- _PROBLEM DETAILS_:
Leaving out every line that comes before the one containing "taustaa vasten. Kaikki", output the rest of the records exactly, the final line included.

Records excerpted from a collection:
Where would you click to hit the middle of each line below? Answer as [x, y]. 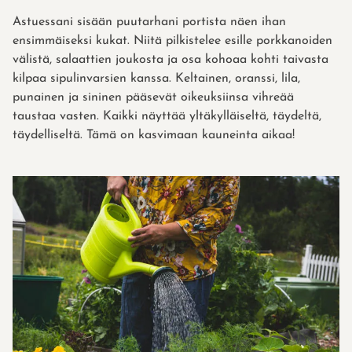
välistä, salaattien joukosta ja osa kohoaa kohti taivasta [170, 59]
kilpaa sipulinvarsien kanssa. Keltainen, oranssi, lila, [156, 78]
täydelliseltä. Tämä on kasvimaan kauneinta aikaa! [154, 135]
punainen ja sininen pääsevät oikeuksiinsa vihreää [153, 97]
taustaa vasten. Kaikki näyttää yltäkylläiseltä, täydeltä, [167, 116]
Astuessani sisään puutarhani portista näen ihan [149, 22]
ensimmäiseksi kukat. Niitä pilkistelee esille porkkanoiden [172, 40]

- _SOLVED PROBLEM_:
taustaa vasten. Kaikki näyttää yltäkylläiseltä, täydeltä, [167, 116]
Astuessani sisään puutarhani portista näen ihan [149, 22]
ensimmäiseksi kukat. Niitä pilkistelee esille porkkanoiden [172, 40]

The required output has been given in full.